Last 24 hours alone saw $2K in turnover, well above the lifetime daily-average for this market — a clear sign of news catalysing trader activity right now.
The market has been open for under a month — fresh enough that information asymmetry remains a real factor.
Higher-volume markets tend to have tighter spreads and faster price discovery — meaning the displayed YES/NO percentages are more likely to reflect the true crowd-implied probability rather than a single trader's directional view.
As of today, traders on Polymarket price this outcome at 69%. The number updates continuously as the order book clears. PolyGram mirrors the same live odds with locale-aware formatting and USDC settlement.
Resolution is sourced from https://www.wsj.com/market-data/stocks. Settlement is executed by the UMA optimistic oracle on Polygon, with a 2-hour dispute window before payouts clear.
This prediction market is scheduled to close on 14 May 2026. After the resolving event occurs, settlement typically clears within 24 hours once the UMA optimistic oracle confirms the outcome. All payouts are in USDC on the Polygon network.
To trade on this prediction market, create a free PolyGram account at polygram.ink, deposit USDC via Polygon, and place a YES or NO order on the outcome you believe in. You can learn more on our how-it-works page. Your maximum loss is limited to your stake — there is no leverage or margin.
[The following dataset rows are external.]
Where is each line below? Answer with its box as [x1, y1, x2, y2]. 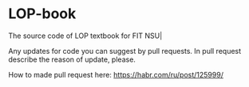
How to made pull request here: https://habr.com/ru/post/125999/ [8, 70, 223, 79]
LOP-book [8, 5, 77, 23]
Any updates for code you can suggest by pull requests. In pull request [8, 46, 242, 55]
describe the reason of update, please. [8, 55, 136, 64]
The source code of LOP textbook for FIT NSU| [8, 31, 163, 40]
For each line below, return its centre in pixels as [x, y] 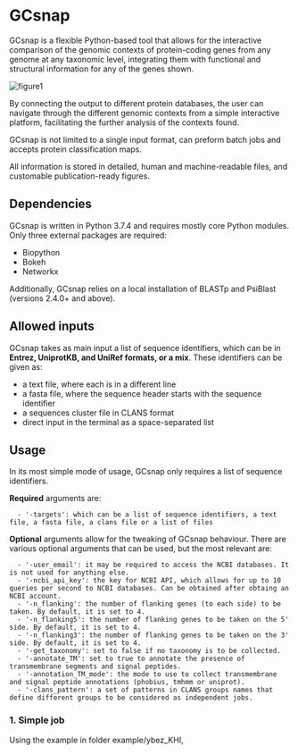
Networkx [40, 271]
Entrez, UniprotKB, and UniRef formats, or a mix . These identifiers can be [146, 357]
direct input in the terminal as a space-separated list [118, 422]
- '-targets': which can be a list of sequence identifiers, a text [147, 515]
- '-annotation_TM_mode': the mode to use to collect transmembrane [147, 674]
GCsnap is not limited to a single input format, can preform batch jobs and [145, 139]
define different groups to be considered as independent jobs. [131, 698]
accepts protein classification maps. [76, 149]
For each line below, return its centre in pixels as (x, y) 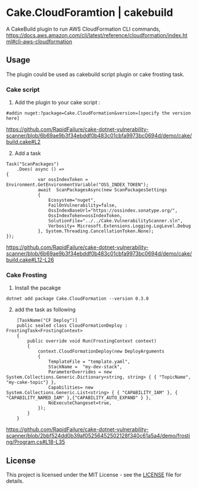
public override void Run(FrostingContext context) (92, 341)
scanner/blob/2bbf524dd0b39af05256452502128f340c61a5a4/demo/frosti (98, 436)
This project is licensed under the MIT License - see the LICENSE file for (94, 475)
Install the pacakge (38, 288)
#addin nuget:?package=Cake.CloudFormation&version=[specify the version (99, 113)
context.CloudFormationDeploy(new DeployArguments (101, 352)
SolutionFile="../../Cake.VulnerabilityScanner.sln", (115, 221)
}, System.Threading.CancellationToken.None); (96, 231)
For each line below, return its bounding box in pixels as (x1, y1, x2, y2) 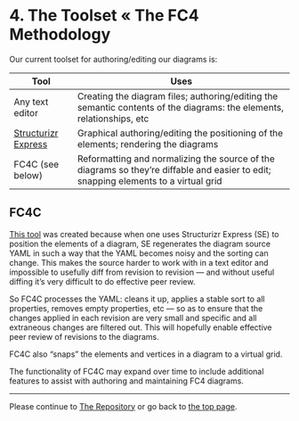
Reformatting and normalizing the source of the (77, 153, 276, 165)
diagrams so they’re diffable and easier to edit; (77, 163, 271, 176)
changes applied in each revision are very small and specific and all (9, 312, 257, 323)
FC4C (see (13, 158, 60, 170)
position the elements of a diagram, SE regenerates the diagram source (9, 238, 271, 249)
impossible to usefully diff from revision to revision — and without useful (9, 267, 275, 277)
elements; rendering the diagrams (77, 137, 219, 150)
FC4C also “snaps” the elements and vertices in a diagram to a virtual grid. (9, 349, 283, 359)
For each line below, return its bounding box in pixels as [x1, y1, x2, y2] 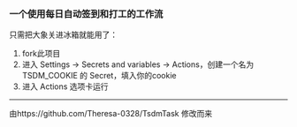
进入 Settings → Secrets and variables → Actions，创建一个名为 [21, 59, 255, 70]
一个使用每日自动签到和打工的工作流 [9, 7, 164, 19]
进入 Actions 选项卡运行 [21, 81, 109, 92]
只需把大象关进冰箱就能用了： [9, 29, 118, 41]
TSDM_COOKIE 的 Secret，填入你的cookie [21, 71, 177, 81]
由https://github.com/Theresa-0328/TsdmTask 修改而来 [9, 108, 213, 119]
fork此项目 [21, 49, 61, 59]
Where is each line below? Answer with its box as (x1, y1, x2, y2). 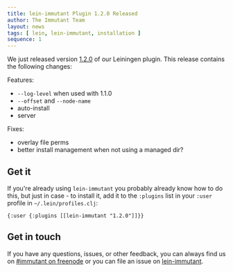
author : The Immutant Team (7, 17, 85, 24)
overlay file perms (17, 138, 69, 146)
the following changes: (7, 62, 73, 71)
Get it (7, 166, 31, 178)
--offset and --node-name (17, 96, 92, 105)
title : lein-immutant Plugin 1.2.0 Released (7, 10, 138, 17)
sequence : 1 (7, 36, 42, 43)
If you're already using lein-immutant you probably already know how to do (7, 184, 223, 192)
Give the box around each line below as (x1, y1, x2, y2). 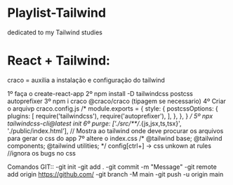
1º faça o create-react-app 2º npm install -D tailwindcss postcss (7, 89, 193, 97)
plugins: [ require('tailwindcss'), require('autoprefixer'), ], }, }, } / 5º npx (7, 111, 213, 120)
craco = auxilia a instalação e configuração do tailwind (7, 76, 165, 84)
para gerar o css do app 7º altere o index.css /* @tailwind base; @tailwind (7, 134, 222, 142)
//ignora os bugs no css (7, 149, 76, 157)
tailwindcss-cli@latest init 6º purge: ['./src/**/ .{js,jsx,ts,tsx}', (7, 119, 182, 128)
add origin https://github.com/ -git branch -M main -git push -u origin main (7, 170, 224, 178)
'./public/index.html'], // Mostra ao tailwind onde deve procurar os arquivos (7, 126, 224, 135)

When the outcome is determined, winning YES shares pay out $1.00 each in USDC, while losing shares pay $0. Settlement is handled by the UMA optimistic oracle on Polygon — a proposer submits the result, a two-hour dispute window opens, and if uncontested, payouts are distributed automatically. You can withdraw your winnings to any Polygon wallet.
Prediction-market positions can lose 100% of staked capital. Outcomes are uncertain by definition — historical accuracy of crowd-implied probabilities is high in aggregate but not for any single market. PolyGram does not provide investment advice. Trade only with capital you can afford to lose.
Regulatory status varies by jurisdiction. Germany, the United States, and most EU countries treat Polymarket-style event contracts under one of three frameworks: financial derivative, gambling product, or unregulated novel asset. Consult local counsel before trading.